Performance Improvement with Protobuf and UPB in Python and C++

Evan Lu

unread,

Sep 6, 2024, 7:08:09 PM9/6/24

to Protocol Buffers

Hi everyone,

We're currently using Protobuf 3.14 with C++ and Python in our project and are looking to improve serialization/deserialization performance. I recently tried Protobuf 3.24 and noticed performance improvements in Python, likely due to the use of UPB.

I have a couple of questions:

1. Does UPB also provide performance improvements for C++?
2. If so, in which version of Protobuf was UPB introduced for C++?

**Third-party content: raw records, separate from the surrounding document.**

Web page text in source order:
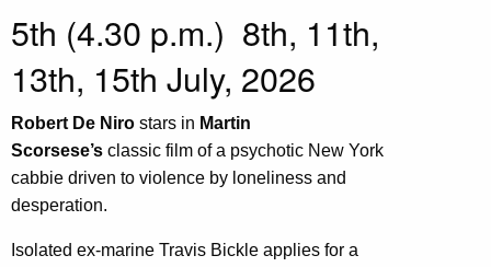
5th (4.30 p.m.) 8th, 11th,
13th, 15th July, 2026
Robert De Niro stars in Martin
Scorsese’s classic film of a psychotic New York
cabbie driven to violence by loneliness and
desperation.
Isolated ex-marine Travis Bickle applies for a
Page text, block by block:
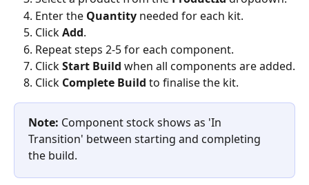
Enter the Quantity needed for each kit.
Click Add.
Repeat steps 2-5 for each component.
Click Start Build when all components are added.
Click Complete Build to finalise the kit.
Note: Component stock shows as 'In
Transition' between starting and completing
the build.
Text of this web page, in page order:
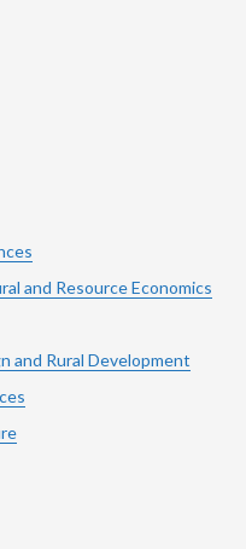
and Resource Economics
and Rural Development
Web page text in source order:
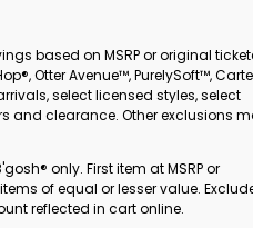
based on MSRP or original
Otter Avenue™, PurelySoft™,
select licensed styles, select
and clearance. Other exclusions
B'gosh® only. First item at MSRP or
of equal or lesser value.
reflected in cart online.
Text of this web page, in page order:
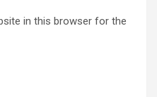
in this browser for the
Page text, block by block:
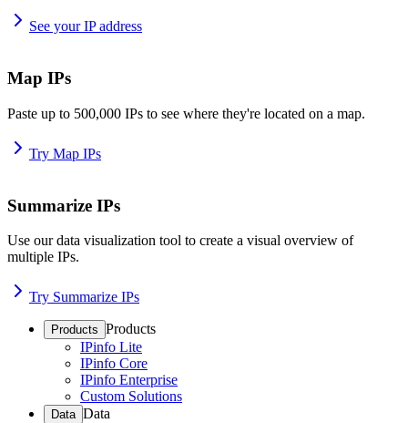
See your IP address
Map IPs
Paste up to 500,000 IPs to see where they're located on a map.
Try Map IPs
Summarize IPs
Use our data visualization tool to create a visual overview of
multiple IPs.
Try Summarize IPs
Products Products
IPinfo Lite
IPinfo Core
IPinfo Enterprise
Custom Solutions
Data Data
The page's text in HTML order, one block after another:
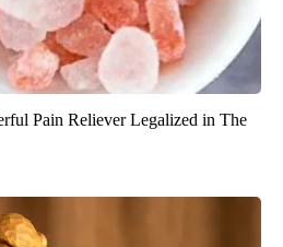
Pain Reliever Legalized in The
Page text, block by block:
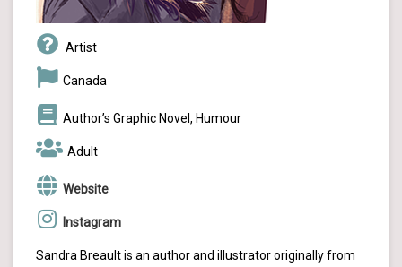
Artist
Canada
Author’s Graphic Novel, Humour
Adult
Website
Instagram
Sandra Breault is an author and illustrator originally from
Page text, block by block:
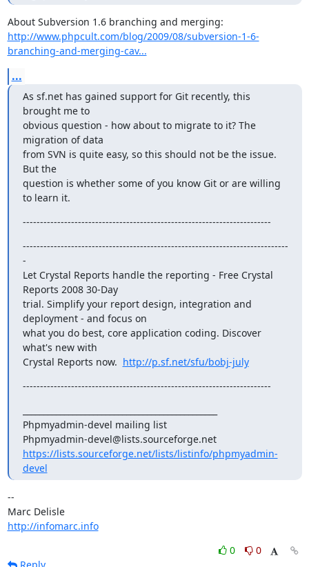
http://www.phpcult.com/blog/2009/08/subversion-1-6-
branching-and-merging-cav...
...
As sf.net has gained support for Git recently, this
brought me to
obvious question - how about to migrate to it? The
migration of data
from SVN is quite easy, so this should not be the issue.
But the
question is whether some of you know Git or are willing
to learn it.
------------------------------------------------------------------------
-----------------------------------------------------------------------------
-
Let Crystal Reports handle the reporting - Free Crystal
Reports 2008 30-Day
trial. Simplify your report design, integration and
deployment - and focus on
what you do best, core application coding. Discover
what's new with
Crystal Reports now. http://p.sf.net/sfu/bobj-july
------------------------------------------------------------------------
Phpmyadmin-devel mailing list
Phpmyadmin-devel@lists.sourceforge.net
https://lists.sourceforge.net/lists/listinfo/phpmyadmin-
devel
--
Marc Delisle
http://infomarc.info
0
0
Reply
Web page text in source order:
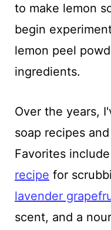
to make lemon
begin
lemon peel
ingredients.
Over the years,
soap recipes
Favorites
recipe for
lavender
scent, and a
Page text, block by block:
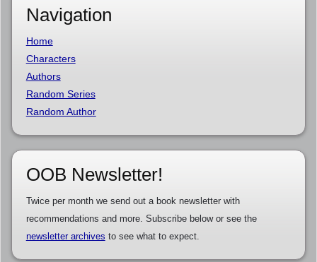
Navigation
Home
Characters
Authors
Random Series
Random Author
OOB Newsletter!
Twice per month we send out a book newsletter with
recommendations and more. Subscribe below or see the
newsletter archives to see what to expect.
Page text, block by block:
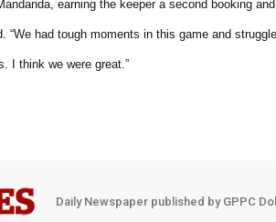
earning the keeper a second booking
“We had tough moments in this game and
I think we were great.”
Daily Newspaper published by GPPC
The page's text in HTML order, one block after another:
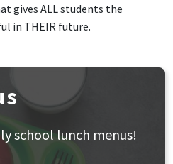
gives ALL students the
in THEIR future.
school lunch menus!
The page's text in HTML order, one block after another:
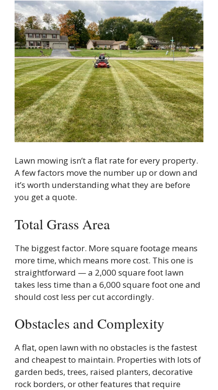
Lawn mowing isn’t a flat rate for every property.
A few factors move the number up or down and
it’s worth understanding what they are before
you get a quote.
Total Grass Area
The biggest factor. More square footage means
more time, which means more cost. This one is
straightforward — a 2,000 square foot lawn
takes less time than a 6,000 square foot one and
should cost less per cut accordingly.
Obstacles and Complexity
A flat, open lawn with no obstacles is the fastest
and cheapest to maintain. Properties with lots of
garden beds, trees, raised planters, decorative
rock borders, or other features that require
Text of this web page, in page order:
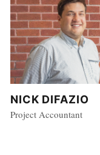
NICK DIFAZIO
Project Accountant
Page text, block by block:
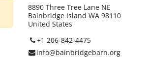
8890 Three Tree Lane NE
Bainbridge Island WA 98110
United States
+1 206-842-4475
info@bainbridgebarn.org
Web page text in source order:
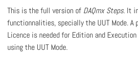
This is the full version of DAQmx Steps. It
functionnalities, specially the UUT Mode. A
Licence is needed for Edition and
using the UUT Mode.
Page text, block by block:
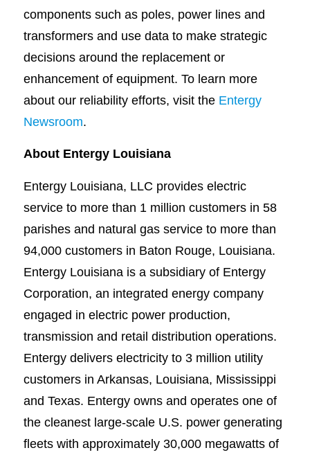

Thanks in advance for your help!

Best regards,
Evan

Tony Liao

unread,

Sep 9, 2024, 4:52:01 PM9/9/24

to Protocol Buffers

Hi Evan,

The protobuf C++ implementation is separate from UPB and has its own set of optimizations driven by Google's own workloads.

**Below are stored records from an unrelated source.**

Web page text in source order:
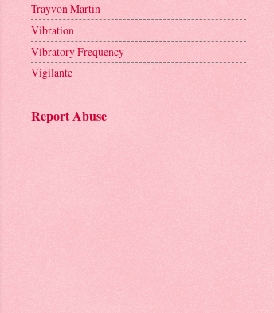
Trayvon Martin
Vibration
Vibratory Frequency
Vigilante
Report Abuse
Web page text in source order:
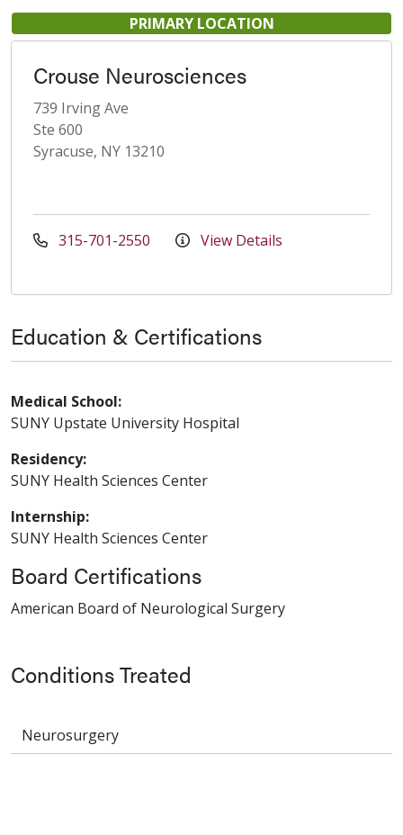
PRIMARY LOCATION
Crouse Neurosciences
739 Irving Ave
Ste 600
Syracuse, NY 13210
315-701-2550 View Details
Conditions Treated
Neurosurgery
Education & Certifications
Medical School:
SUNY Upstate University Hospital
Residency:
SUNY Health Sciences Center
Internship:
SUNY Health Sciences Center
Board Certifications
American Board of Neurological Surgery
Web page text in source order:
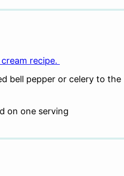
recipe.
bell pepper or celery to the
on one serving
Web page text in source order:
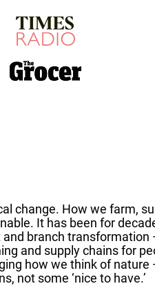
change. How we farm,
It has been for
branch transformation
and supply chains for
how we think of nature
not some ‘nice to have.’
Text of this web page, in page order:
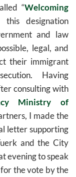
“Welcoming
designation
and law
legal, and
their immigrant
Having
consulting with
Ministry of
I made the
letter supporting
and the City
evening to speak
the vote by the
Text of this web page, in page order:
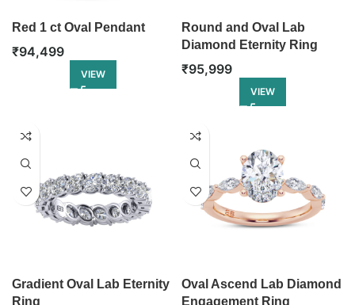
Red 1 ct Oval Pendant
₹94,499
VIEW
Round and Oval Lab
Diamond Eternity Ring
₹95,999
VIEW
Gradient Oval Lab Eternity
Ring
Oval Ascend Lab Diamond
Engagement Ring

I can say that for Google's C++ workloads, we have not observed better performance with UPB. For this reason, we are still shipping with the native implementation for C++.

-Tony

Evan Lu

unread,

Sep 9, 2024, 5:23:37 PM9/9/24

to Protocol Buffers

Hi Tony,

Thank you for the clarification!

Do you have any recommendations or best practices for improving serialization/deserialization performance specifically for Protobuf in C++? I'd appreciate any insights or optimizations you or anyone can suggest.

Best regards,
Evan

Tony Liao

unread,

Sep 10, 2024, 5:04:59 PM9/10/24

to Protocol Buffers

Hi Evan,

Performance is something that will depend on the nature of your workload quite a lot, so it's hard to give advice without knowing more detail. Here are some recommendations that we tend to give:

Using arenas can reduce the cost of memory allocation. This can be especially impactful during parsing (deserializing).
- https://protobuf.dev/reference/cpp/arenas/
Protobuf reflection is slow -- try to avoid it in performance sensitive code.
string fields are UTF-8 validated. If you don't need UTF-8 validation, prefer to use bytes instead.
Deeply nested messages can result in a lot of pointer indirection. In some cases, you might be able to come up with a wire-compatible message format that is shallower. However, this may come at the cost of flexibility.
Serialization performance is O(number of fields). If you have a large message with 1000s or 10000s of fields, serializing it can be noticeably slower than serializing a message with a handful of fields.

We also have best practices published here: https://protobuf.dev/programming-guides/dos-donts/. It's not focused on performance though.

And please keep in mind that we are continually evolving the protobuf implementation, so anything we're saying here isn't a substitute for running your own benchmarks. :)